Update: Oh, who cares, it's Stupy, nothing he says is significant. He's just sore that I kicked his ass last week. Again. Nothing any of the Eschatots say is significant. There are more people listening to the crappy AM station out of the tiny town next to mine that no one listens to right now than read what Stupy says in a given week.
Answer To Two Hate-Notes In One
The alleged morality of the atheist, alleged, left is rather hilarious. From reading around the lefty blogs and mags and webloids I think it's fairly clear that among the most serious of all sins for them is one I'm constantly accused of, of dissing or denying "science". And, in my direct experience, one of the most serious of all sins is accusing the sacred idol of atheism, Charles Darwin of having said what he undeniably and unambiguously said as scientific fact - though even ol' Chuck observed the niceties of using the language of theory even as he obviously intended his reader to take what he said as fact. And it was taken as fact to horrifically violent and oppressive results in history.
The fact is that nothing enrages the moral sensibilities of atheists so much as pointing out what Darwin said what he said, unambiguously, and that the confirmation of what he said is knowable because his most sophisticated followers among his direct scientific colleagues and the next two generations of scientists knew he said the very things that today's post-WWII, revisionist Darwin cult are enraged to have pointed out about him.
The "science" based moral propriety of these jokers is far more a matter of popular-cultural in-crowd conformity than a matter of intellectual integrity. It has absolutely nothing to do with science or the status of well-founded science. When desired, even science which has achieved near absolute fact can be denied when it violates their social, cultural habit-based thinking. It's also been my experience that there is absolutely nothing that can mess with their sense of moral uprightness like mentioning that sexual promiscuity is scientifically established to be among the common practices mot dangerous to your health and life. The Center for Disease Control invariably lists sexual promiscuity and having sex with anonymous strangers as one of the highest risk factors in just about every one of their advisories on sexually transmitted diseases. That is something I think about this time every year as it was in early summer that the first of my friends who died of AIDS died. That is something that is, apparently, not to be considered to be a significant matter when considering the morality of popular media that promotes both promiscuity and casual sex among people who don't know each other. And, heaven help even the gay man who saw dozens of his friends die of its consequences who mentions that, among sexual practices, anal sex is about the riskiest sexual practice there is for spreading HIV and other sexually transmitted pathogens.

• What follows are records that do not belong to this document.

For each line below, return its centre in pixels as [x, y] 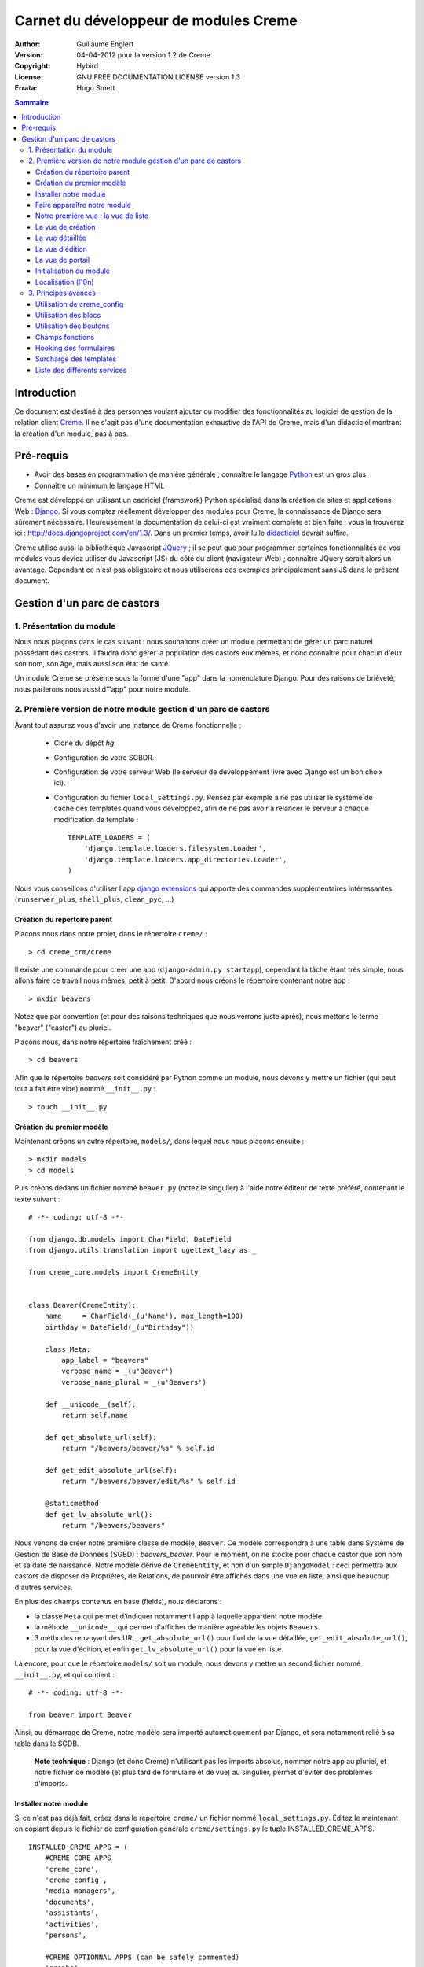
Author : [27, 44]
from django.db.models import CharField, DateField [130, 1239]
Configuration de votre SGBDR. [104, 757]
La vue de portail [63, 260]
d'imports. [51, 1783]
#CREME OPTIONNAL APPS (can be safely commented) [142, 1957]
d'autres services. [44, 1587]
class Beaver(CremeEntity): [82, 1305]
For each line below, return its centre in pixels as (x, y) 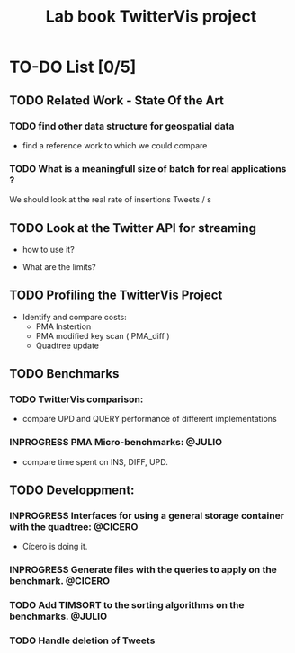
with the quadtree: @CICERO (74, 527)
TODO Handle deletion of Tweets (82, 640)
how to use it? (48, 249)
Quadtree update (67, 345)
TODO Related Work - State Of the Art (117, 100)
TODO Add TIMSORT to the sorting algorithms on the (127, 605)
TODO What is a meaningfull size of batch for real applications (148, 168)
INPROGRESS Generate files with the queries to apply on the (143, 570)
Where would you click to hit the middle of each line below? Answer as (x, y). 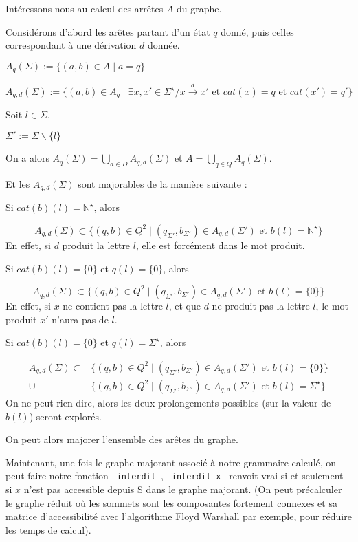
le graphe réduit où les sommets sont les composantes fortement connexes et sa (171, 502)
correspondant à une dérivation (71, 45)
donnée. (164, 45)
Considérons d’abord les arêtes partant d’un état (108, 31)
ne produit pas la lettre (261, 306)
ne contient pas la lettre (113, 306)
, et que (185, 306)
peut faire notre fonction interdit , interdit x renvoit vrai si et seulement (175, 476)
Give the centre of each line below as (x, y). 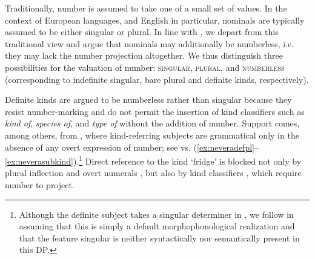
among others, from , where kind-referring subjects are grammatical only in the (152, 135)
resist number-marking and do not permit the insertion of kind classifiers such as (155, 111)
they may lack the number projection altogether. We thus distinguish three (144, 55)
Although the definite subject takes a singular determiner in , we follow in (156, 214)
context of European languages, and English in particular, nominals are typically (155, 20)
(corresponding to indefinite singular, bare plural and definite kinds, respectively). (157, 79)
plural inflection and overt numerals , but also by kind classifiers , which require (153, 173)
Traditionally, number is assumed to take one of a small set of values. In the (146, 8)
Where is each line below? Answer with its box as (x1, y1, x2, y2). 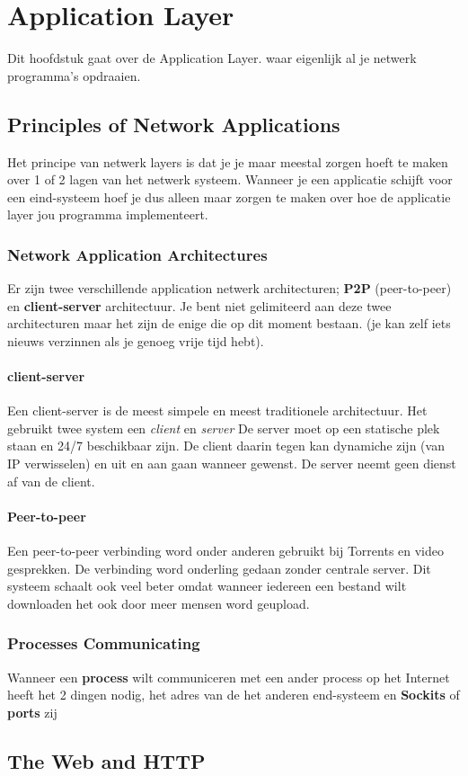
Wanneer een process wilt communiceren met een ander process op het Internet (7, 667, 450, 686)
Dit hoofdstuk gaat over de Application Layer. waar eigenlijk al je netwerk (7, 49, 417, 67)
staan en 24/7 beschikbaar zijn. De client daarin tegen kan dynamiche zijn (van (7, 436, 445, 455)
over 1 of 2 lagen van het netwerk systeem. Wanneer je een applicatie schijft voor (7, 170, 453, 189)
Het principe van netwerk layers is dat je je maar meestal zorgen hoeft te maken (7, 152, 448, 171)
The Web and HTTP (7, 746, 206, 774)
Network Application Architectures (7, 243, 268, 265)
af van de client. (7, 471, 95, 490)
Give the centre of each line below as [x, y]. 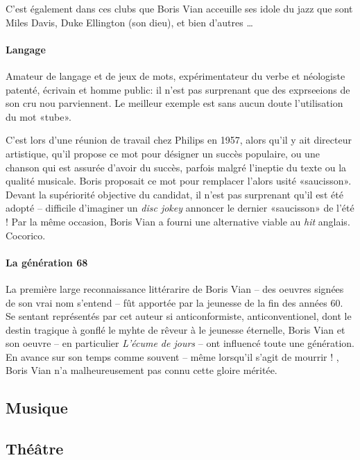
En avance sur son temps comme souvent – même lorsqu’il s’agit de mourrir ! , [172, 356]
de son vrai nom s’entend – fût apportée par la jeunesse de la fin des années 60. [174, 302]
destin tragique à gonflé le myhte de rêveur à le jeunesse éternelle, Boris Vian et [175, 329]
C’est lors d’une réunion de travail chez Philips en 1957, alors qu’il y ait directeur [179, 140]
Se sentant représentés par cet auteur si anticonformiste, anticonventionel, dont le [179, 316]
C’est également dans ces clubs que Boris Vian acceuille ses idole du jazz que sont [179, 8]
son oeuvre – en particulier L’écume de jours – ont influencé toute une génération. [180, 343]
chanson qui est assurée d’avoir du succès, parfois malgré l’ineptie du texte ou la [176, 167]
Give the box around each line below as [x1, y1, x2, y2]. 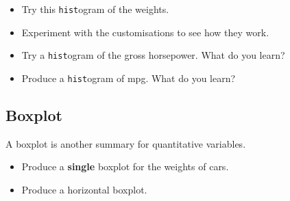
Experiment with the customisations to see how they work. [21, 25, 269, 39]
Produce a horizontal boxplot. [21, 182, 147, 196]
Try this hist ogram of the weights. [21, 2, 169, 16]
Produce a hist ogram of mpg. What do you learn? [21, 70, 236, 85]
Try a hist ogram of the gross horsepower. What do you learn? [21, 48, 285, 62]
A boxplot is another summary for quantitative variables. [5, 136, 246, 150]
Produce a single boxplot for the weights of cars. [21, 159, 229, 174]

Yesterday I was asked to address a question about whether science supported the idea that God created the universe, well, that question isn't something science can deal with, it isn't equipped to more than provide intimations useful to support your belief in The Creator or not, as you prefer. But there is no question that science supports the practice of strictly faithful sexual monogamy as a means of avoiding dying of sexually transmitted diseases and that practicing anal sex is a really bad idea unless you want to die or get sick or suffer other problems associated with it. There is nothing anti-gay about that, there is nothing oppressive of liberty in that, there is everything about it that is an affirmation of the most basic of all rights, of the worthiness of all people to respect and, yes, loving consideration. In its opposite, the encouragement of sexual promiscuity, the encouragement to practice risky sex is the opposite, the treatment of other people objects for use, the violation of their rights, a denial of respect and loving consideration of their status as an equal.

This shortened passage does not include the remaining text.